С другой – и это всего важнее – дело, конечно, не столько в нашем понимании правды в искусстве, которое действительно относительно и субъективно, сколько в том, что мы все, а не только простой народ, ищем в поэзии и искусстве того, чего нет в действительности, хотим получить от них то, чего нам не даёт жизнь, – одни в большей степени, другие в меньшей, одни более сознательно, другие менее, но все мы требуем от них именно этого, то есть, как прекрасно выразился Макс Клингер 14 , "наслаждения без обязанности давать, чувства внешнего мира без телесного соприкосновения с ним" 15 , чего мы напрасно ищем в жизни, где "постоянно бываем соучастниками того, что видим" 16 .

"В пустынном поле я предпочитаю встретить ягнёнка, чем льва, – говорит Тэн, – но за решёткой клетки я с большим удовольствием посмотрю на льва, чем на ягнёнка. Искусство именно и есть решётка подобного рода. Отнимая страх, оно сохраняет интерес. Тут без боли и опасности мы можем созерцать великие страсти, ужасные печали, грандиозную борьбу, весь хаос и все усилия человеческого организма, выведенного из нормального положения безжалостной борьбой и безграничными желаниями. И действительно, таким образом рассматриваемая сила волнует и увлекает. Это расшевеливает нас; мы освобождаемся от обычной тривиальности, в которую влечёт нас мелочь наших способностей и ограниченность инстинктов.
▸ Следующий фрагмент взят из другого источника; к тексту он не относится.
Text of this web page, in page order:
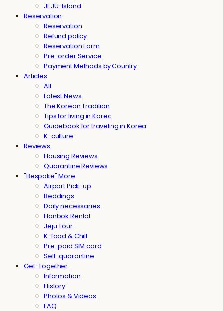
JEJU-Island
Reservation
Reservation
Refund policy
Reservation Form
Pre-order Service
Payment Methods by Country
Articles
All
Latest News
The Korean Tradition
Tips for living in Korea
Guidebook for traveling in Korea
K-culture
Reviews
Housing Reviews
Quarantine Reviews
"Bespoke" More
Airport Pick-up
Beddings
Daily necessaries
Hanbok Rental
Jeju Tour
K-food & Chill
Pre-paid SIM card
Self-quarantine
Get-Together
Information
History
Photos & Videos
FAQ
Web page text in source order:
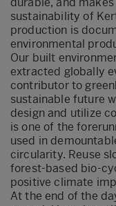
sustainability of
production is
environmental
Our built
extracted globally
contributor to
sustainable future
design and utilize
is one of the
used in
circularity. Reuse
forest-based bio-
positive climate
At the end of the
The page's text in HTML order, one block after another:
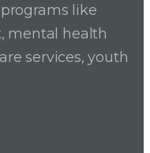
like
mental health
services, youth
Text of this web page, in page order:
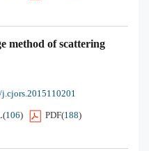
method of scattering
(106) PDF(188)
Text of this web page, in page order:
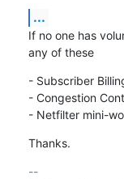
...
If no one has
any of these
- Subscriber
- Congestion
- Netfilter mini-
Thanks.
--
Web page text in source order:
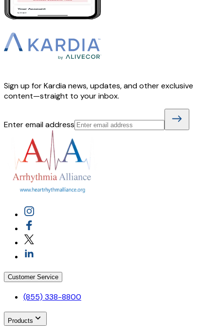
Sign up for Kardia news, updates, and other exclusive
content—straight to your inbox.
Enter email address
Customer Service
(855) 338-8800
Products
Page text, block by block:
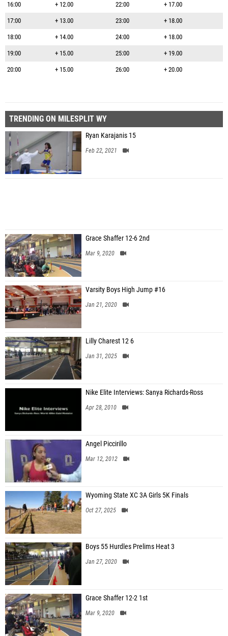
16:00 + 12.00 22:00 + 17.00
17:00 + 13.00 23:00 + 18.00
18:00 + 14.00 24:00 + 18.00
19:00 + 15.00 25:00 + 19.00
20:00 + 15.00 26:00 + 20.00
TRENDING ON MILESPLIT WY
Ryan Karajanis 15
Feb 22, 2021
Grace Shaffer 12-6 2nd
Mar 9, 2020
Varsity Boys High Jump #16
Jan 21, 2020
Lilly Charest 12 6
Jan 31, 2025
Nike Elite Interviews: Sanya Richards-Ross
Apr 28, 2010
Angel Piccirillo
Mar 12, 2012
Wyoming State XC 3A Girls 5K Finals
Oct 27, 2025
Boys 55 Hurdles Prelims Heat 3
Jan 27, 2020
Grace Shaffer 12-2 1st
Mar 9, 2020

Наша душа развивается этим зрелищем" 17 .

И совершенно напрасно говорят, будто в литературе и искусстве мы ищем какой-то "правды", какого-то "реализма". Веря в то, что так могло или может быть, мы ни на минуту не сомневаемся в том, что этого нет.
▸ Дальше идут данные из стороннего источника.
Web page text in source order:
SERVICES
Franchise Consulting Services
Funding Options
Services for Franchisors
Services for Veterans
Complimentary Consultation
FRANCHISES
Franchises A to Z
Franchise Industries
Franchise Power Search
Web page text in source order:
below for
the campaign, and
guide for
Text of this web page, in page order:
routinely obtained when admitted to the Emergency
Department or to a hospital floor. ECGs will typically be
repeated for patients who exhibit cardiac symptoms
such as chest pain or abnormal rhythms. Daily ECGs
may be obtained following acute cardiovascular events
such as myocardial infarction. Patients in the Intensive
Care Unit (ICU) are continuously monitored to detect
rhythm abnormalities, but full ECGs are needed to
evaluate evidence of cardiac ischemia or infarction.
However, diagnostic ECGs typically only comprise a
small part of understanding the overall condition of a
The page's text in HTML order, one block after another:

Но спросят нас: как же драма трогает нас, если мы ей не верим? "Мы верим ей столько, сколько можно верить драме. Мы верим ей как точной картине действительного оригинала, как изображению того, что слушатель сам бы чувствовал, если бы сам действовал или страдал так же, как в драме притворно действуют и страдают. Размышление, поражающее наше сердце, состоит не в том, чтобы несчастья, изображаемые перед нами, были несчастья действительные, но что это несчастья, которым мы сами можем быть подвержены. Если тут есть очарование, то оно заключается не в том, что мы актёров воображаем несчастными на минуту, а скорее самих себя; скорее мы грустим от возможности несчастья, нежели предполагаем действительность его в других, как мать плачет над ребёнком, когда вспомнит, что он может умереть. Удовольствие, доставляемое трагедией, происходит оттого, что мы сознаём в себе вымысел; если бы мы воображали на сцене настоящие убийства и измены, трагедия не могла бы нам нравиться.
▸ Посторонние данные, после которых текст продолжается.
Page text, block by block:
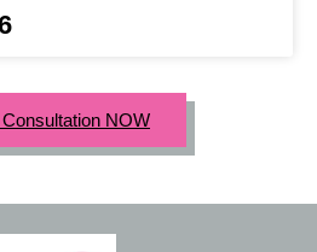
Consultation NOW
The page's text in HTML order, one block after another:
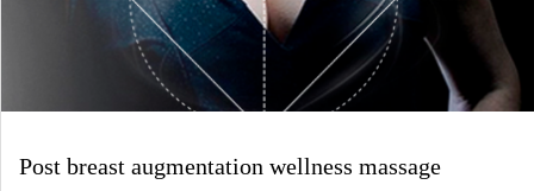
Post breast augmentation wellness massage
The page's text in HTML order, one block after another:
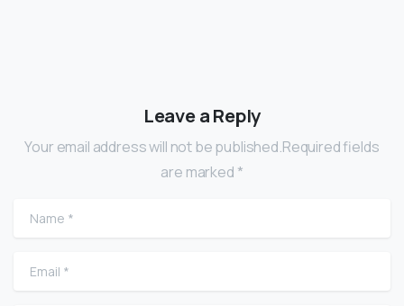
Leave a Reply
Your email address will not be published.Required fields
are marked *
Name
Email
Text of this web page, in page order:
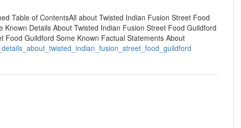
Table of ContentsAll about Twisted Indian Fusion Street Food
Details About Twisted Indian Fusion Street Food Guildford
Guildford Some Known Factual Statements About
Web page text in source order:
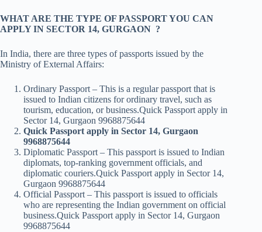
WHAT ARE THE TYPE OF PASSPORT YOU CAN
APPLY IN SECTOR 14, GURGAON ?
In India, there are three types of passports issued by the
Ministry of External Affairs:
Ordinary Passport – This is a regular passport that is
issued to Indian citizens for ordinary travel, such as
tourism, education, or business.Quick Passport apply in
Sector 14, Gurgaon 9968875644
Quick Passport apply in Sector 14, Gurgaon
9968875644
Diplomatic Passport – This passport is issued to Indian
diplomats, top-ranking government officials, and
diplomatic couriers.Quick Passport apply in Sector 14,
Gurgaon 9968875644
Official Passport – This passport is issued to officials
who are representing the Indian government on official
business.Quick Passport apply in Sector 14, Gurgaon
9968875644

Подражания производят грусть или радость не потому, что они принимаются за существенное, а потому, что напоминают уму о существенном. Когда воображение наше наслаждается писаным ландшафтом, мы не думаем, чтобы эти деревья могли нам давать тень, а источники – прохладу; нет, мы предполагаем, как бы нам весело было, если бы такие водомёты брызгали вокруг нас, если бы эти леса шумели над нами".

Одним словом, если "я ясно вижу обман и всё-таки предаюсь ему", то здесь единственное решение, как справедливо кажется Гроосу, лежит в понятии игры: "Эстетическая иллюзия есть обман, который я создаю сам в свободной игре внутреннего подражания". "Искусство – ложь, фикция, но не обман, – говорит Е. В. Аничков, – оно лжёт, не притворяясь" 18 . Но ведь обман, не будучи целью, может быть результатом. Указывая на его сознательность, Гроос подчёркивает лишь его субъективную сторону, разумея под ним самообман.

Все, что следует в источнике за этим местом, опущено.